At first I had the standard feelings of jealousy and frustration. Here was someone yet again breaking the rules of publishing engagement and landing a great salary. But the more I thought about it, the more I realized she did a lot of things right. She read tons of fan fic before she ever started writing her own. She split her day between writing, posting and responding to comments people posted about her story. The next day she wrote according to responses, so the fans had a lot of say in how the story went. I still cringe about the amount of typos I understand were in the story, but as Julie recently said to me, readers are a lot more interested in a good story than good editing.

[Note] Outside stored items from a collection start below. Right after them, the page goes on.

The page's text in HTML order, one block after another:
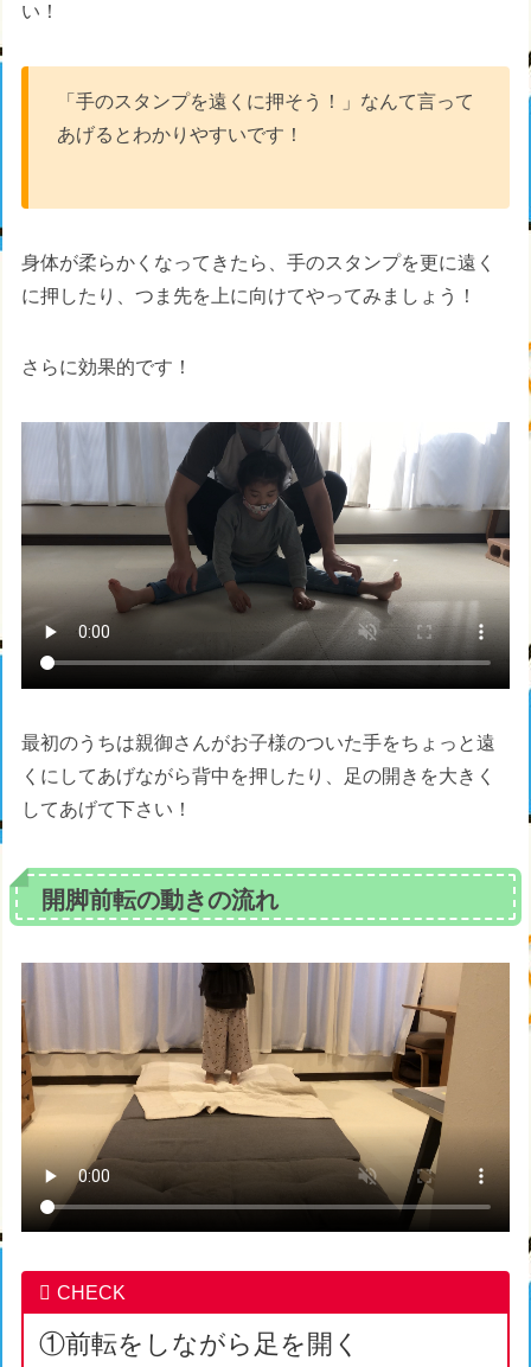
い！
「手のスタンプを遠くに押そう！」なんて言って
あげるとわかりやすいです！
身体が柔らかくなってきたら、手のスタンプを更に遠く
に押したり、つま先を上に向けてやってみましょう！
さらに効果的です！
最初のうちは親御さんがお子様のついた手をちょっと遠
くにしてあげながら背中を押したり、足の開きを大きく
してあげて下さい！
開脚前転の動きの流れ
CHECK
①前転をしながら足を開く
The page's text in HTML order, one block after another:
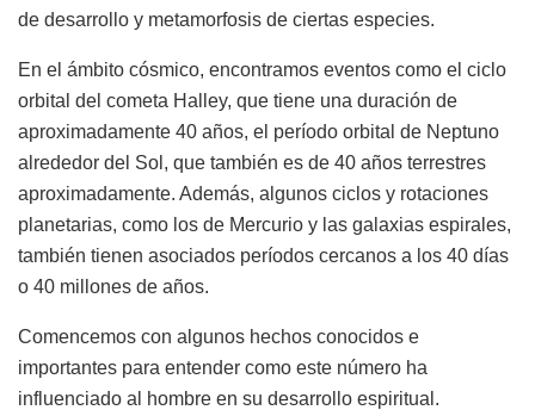
de desarrollo y metamorfosis de ciertas especies.
En el ámbito cósmico, encontramos eventos como el ciclo
orbital del cometa Halley, que tiene una duración de
aproximadamente 40 años, el período orbital de Neptuno
alrededor del Sol, que también es de 40 años terrestres
aproximadamente. Además, algunos ciclos y rotaciones
planetarias, como los de Mercurio y las galaxias espirales,
también tienen asociados períodos cercanos a los 40 días
o 40 millones de años.
Comencemos con algunos hechos conocidos e
importantes para entender como este número ha
influenciado al hombre en su desarrollo espiritual.
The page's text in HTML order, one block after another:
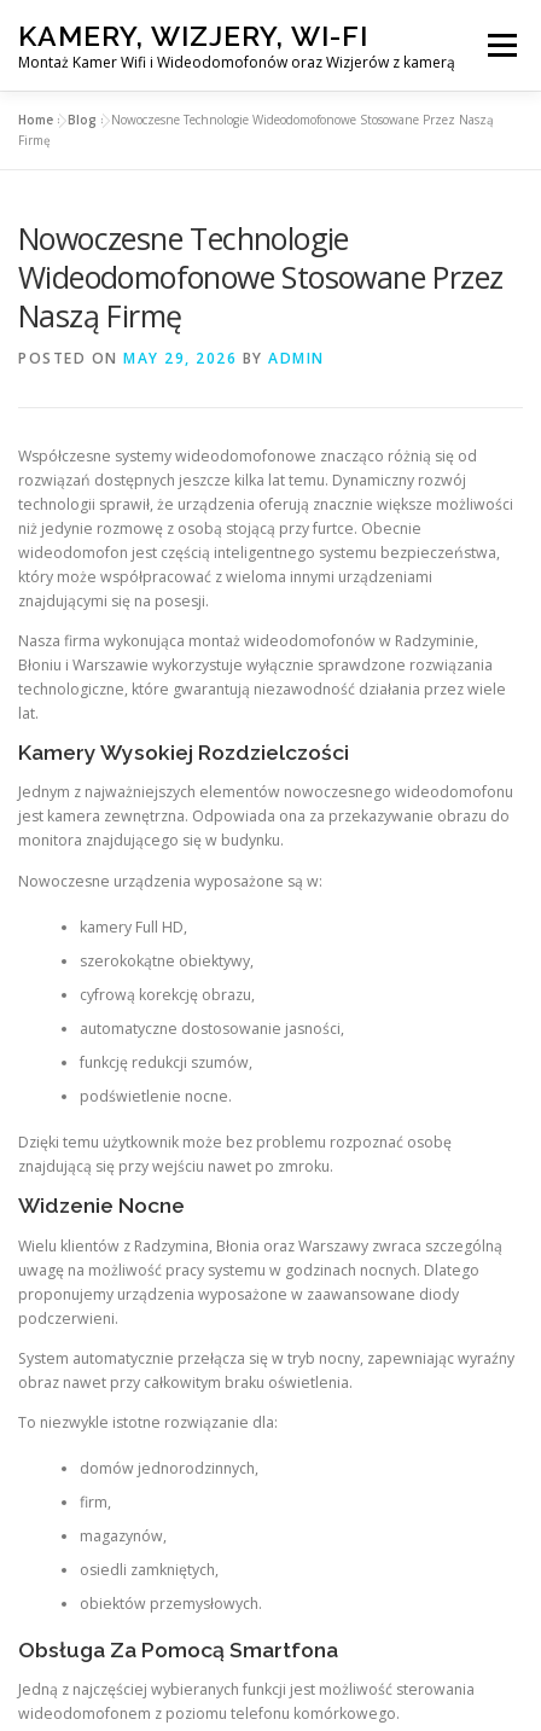
content
KAMERY, WIZJERY, WI-FI
Montaż Kamer Wifi i Wideodomofonów oraz Wizjerów z kamerą
Menu
GŁÓWNA
MONTAŻ WIDEDOMOFONÓW
MONTAŻU WIZJERÓW Z KAMERĄ
Home »Blog »Nowoczesne Technologie Wideodomofonowe Stosowane Przez Naszą
Firmę
Nowoczesne Technologie
Wideodomofonowe Stosowane Przez
Naszą Firmę
POSTED ON MAY 29, 2026 BY ADMIN
Współczesne systemy wideodomofonowe znacząco różnią się od
rozwiązań dostępnych jeszcze kilka lat temu. Dynamiczny rozwój
technologii sprawił, że urządzenia oferują znacznie większe możliwości
niż jedynie rozmowę z osobą stojącą przy furtce. Obecnie
wideodomofon jest częścią inteligentnego systemu bezpieczeństwa,
który może współpracować z wieloma innymi urządzeniami
znajdującymi się na posesji.
Nasza firma wykonująca montaż wideodomofonów w Radzyminie,
Błoniu i Warszawie wykorzystuje wyłącznie sprawdzone rozwiązania
technologiczne, które gwarantują niezawodność działania przez wiele
lat.
Kamery Wysokiej Rozdzielczości
Jednym z najważniejszych elementów nowoczesnego wideodomofonu
jest kamera zewnętrzna. Odpowiada ona za przekazywanie obrazu do
monitora znajdującego się w budynku.
Nowoczesne urządzenia wyposażone są w:
kamery Full HD,
szerokokątne obiektywy,
cyfrową korekcję obrazu,
automatyczne dostosowanie jasności,
funkcję redukcji szumów,
podświetlenie nocne.
Dzięki temu użytkownik może bez problemu rozpoznać osobę
znajdującą się przy wejściu nawet po zmroku.
Widzenie Nocne
Wielu klientów z Radzymina, Błonia oraz Warszawy zwraca szczególną
uwagę na możliwość pracy systemu w godzinach nocnych. Dlatego
proponujemy urządzenia wyposażone w zaawansowane diody
podczerwieni.
System automatycznie przełącza się w tryb nocny, zapewniając wyraźny
obraz nawet przy całkowitym braku oświetlenia.
To niezwykle istotne rozwiązanie dla:
domów jednorodzinnych,
firm,
magazynów,
osiedli zamkniętych,
obiektów przemysłowych.
Obsługa Za Pomocą Smartfona
Jedną z najczęściej wybieranych funkcji jest możliwość sterowania
wideodomofonem z poziomu telefonu komórkowego.
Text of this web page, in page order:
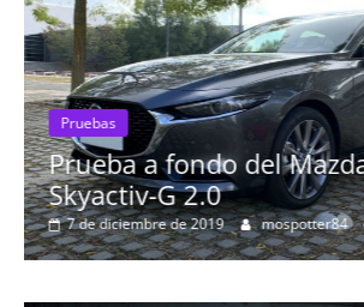
a fondo del Mazda3
G 2.0
diciembre de 2019 mospotter84 0
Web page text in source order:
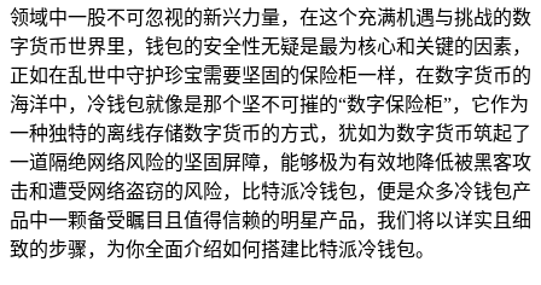
领域中一股不可忽视的新兴力量，在这个充满机遇与挑战的数
字货币世界里，钱包的安全性无疑是最为核心和关键的因素，
正如在乱世中守护珍宝需要坚固的保险柜一样，在数字货币的
海洋中，冷钱包就像是那个坚不可摧的“数字保险柜”，它作为
一种独特的离线存储数字货币的方式，犹如为数字货币筑起了
一道隔绝网络风险的坚固屏障，能够极为有效地降低被黑客攻
击和遭受网络盗窃的风险，比特派冷钱包，便是众多冷钱包产
品中一颗备受瞩目且值得信赖的明星产品，我们将以详实且细
致的步骤，为你全面介绍如何搭建比特派冷钱包。
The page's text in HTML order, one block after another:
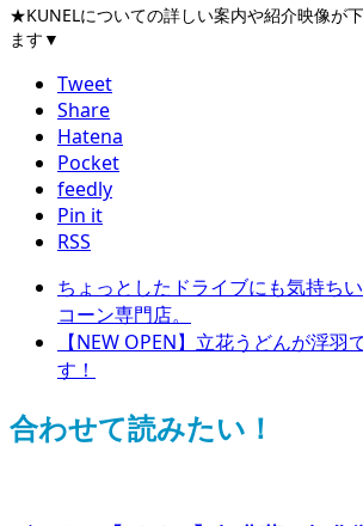
★KUNELについての詳しい案内や紹介映像が
ます▼
Tweet
Share
Hatena
Pocket
feedly
Pin it
RSS
ちょっとしたドライブにも気持ち
コーン専門店。
【NEW OPEN】立花うどんが浮羽
す！
合わせて読みたい！
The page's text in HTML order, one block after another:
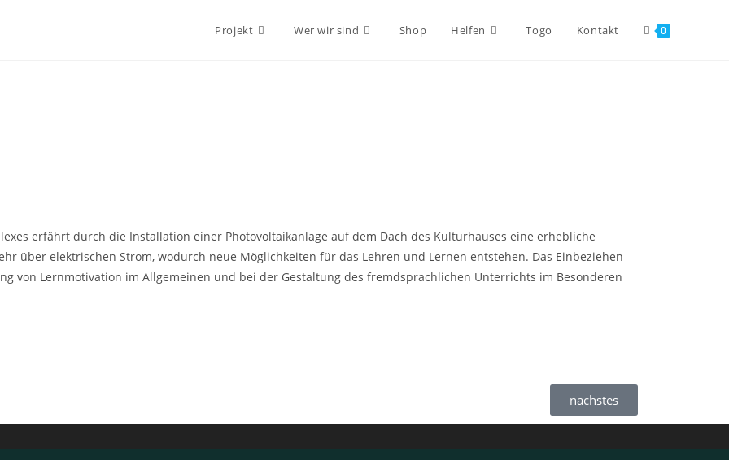
Projekt Wer wir sind Shop Helfen Togo Kontakt 0
erfährt durch die Installation einer Photovoltaikanlage auf dem Dach des Kulturhauses eine erhebliche
über elektrischen Strom, wodurch neue Möglichkeiten für das Lehren und Lernen entstehen. Das Einbeziehen
von Lernmotivation im Allgemeinen und bei der Gestaltung des fremdsprachlichen Unterrichts im Besonderen
nächstes
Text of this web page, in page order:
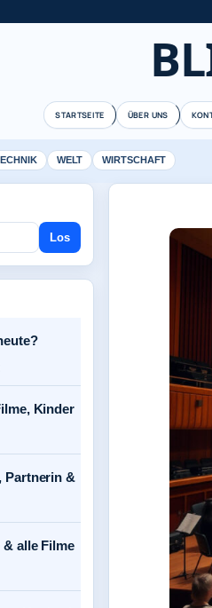
STARTSEITE ÜBER UNS
WELT WIRTSCHAFT
Los
Kinder
Partnerin &
alle Filme
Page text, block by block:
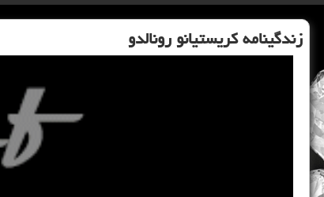
زندگینامه كریستیانو رونالدو
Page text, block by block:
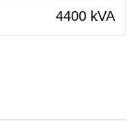
4400 kVA
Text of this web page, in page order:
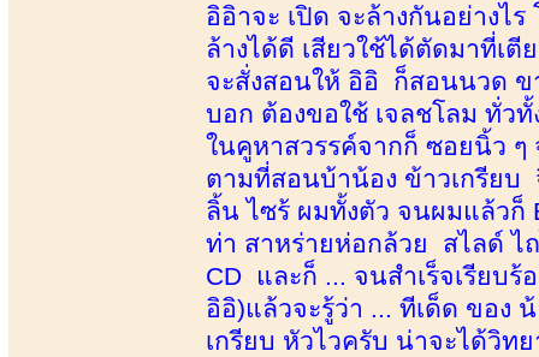
อิอิาจะ เปิด จะล้างกันอย่างไ
ล้างได้ดี เสียวใช้ได้ตัดมาที่เ
จะสั่งสอนให้ อิอิ ก็สอนนวด
บอก ต้องขอใช้ เจลชโลม ทั่ว
ในคูหาสวรรค์จากก็ ซอยนิ้ว ๆ
ตามที่สอนบ้าน้อง ข้าวเกรียบ
ลิ้น ไซร้ ผมทั้งตัว จนผมแล้วก็
ท่า สาหร่ายห่อกล้วย สไลด์ ไ
CD และก็ ... จนสำเร็จเรียบ
อิอิ)แล้วจะรู้ว่า ... ทีเด็ด ของ
เกรียบ หัวไวครับ น่าจะได้วิ
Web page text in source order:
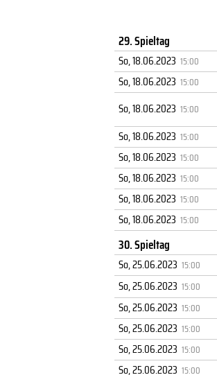
29. Spieltag
So, 18.06.2023 15:00
So, 18.06.2023 15:00
So, 18.06.2023 15:00
So, 18.06.2023 15:00
So, 18.06.2023 15:00
So, 18.06.2023 15:00
So, 18.06.2023 15:00
So, 18.06.2023 15:00
30. Spieltag
So, 25.06.2023 15:00
So, 25.06.2023 15:00
So, 25.06.2023 15:00
So, 25.06.2023 15:00
So, 25.06.2023 15:00
So, 25.06.2023 15:00
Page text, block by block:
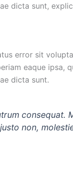
dicta sunt,
error sit
eaque ipsa,
dicta sunt.
consequat.
non,
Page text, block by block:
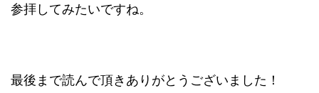
参拝してみたいですね。
最後まで読んで頂きありがとうございました！
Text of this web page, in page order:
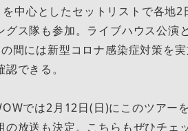
中心としたセットリストで各地2
ス隊も参加。ライブハウス公演
間には新型コロナ感染症対策を
できる。
では2月12日(日)にこのツアー
放送も決定。こちらもぜひチェ
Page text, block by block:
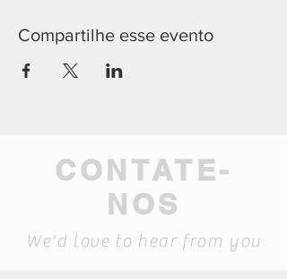
Compartilhe esse evento
CONTATE-
NOS
We'd love to hear from you

So good for her. She worked hard, and got a big payoff. But, after my feelings of jealousy subsided, I kept reading about the story, and that shifted my thoughts into a whole new area. Her story is yet another mentally abusive boyfriend romance. Setting aside the fact that the abusive boyfriend is a real life person who should sue, I just don’t get it. I understand the bad boy appeal. Women as a group have this dangerous notion that we can change a man if the love is strong enough. What I don’t get is when the badness is specifically aimed at the woman. Run! Get out!

Boyd Crowder characters I get as far as romance appeal. They are murderous criminals, but when it comes to their women, they are all flowers and hot sex. I mean, the people they kill are terrible human beings so the murdering part isn’t all bad. Right?

But the appeal to mind screwing, stalking, Edward Cullen characters mystifies me. Women should not stay in relationships where they aren’t equals. Unfortunately, the romance genre does a lot to perpetuate this belief that men should not only be the alpha around other men, but that he is always the alpha in a relationship. At Bubonicon, I heard a lot of speculative romance authors railing against this. They’d try to push the envelope in their novels, and the publishers would always tell them to tone the women down.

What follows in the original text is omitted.